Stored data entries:
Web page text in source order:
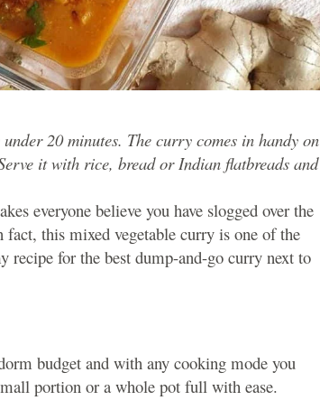
20 minutes. The curry comes in handy on
it with rice, bread or Indian flatbreads and
everyone believe you have slogged over the
fact, this mixed vegetable curry is one of the
recipe for the best dump-and-go curry next to
budget and with any cooking mode you
portion or a whole pot full with ease.

> PROBLEM TO WORK ON: For every line above in which the string "with" appears, add one; please give the final count and nothing else.

> TASK OUTPUT: 3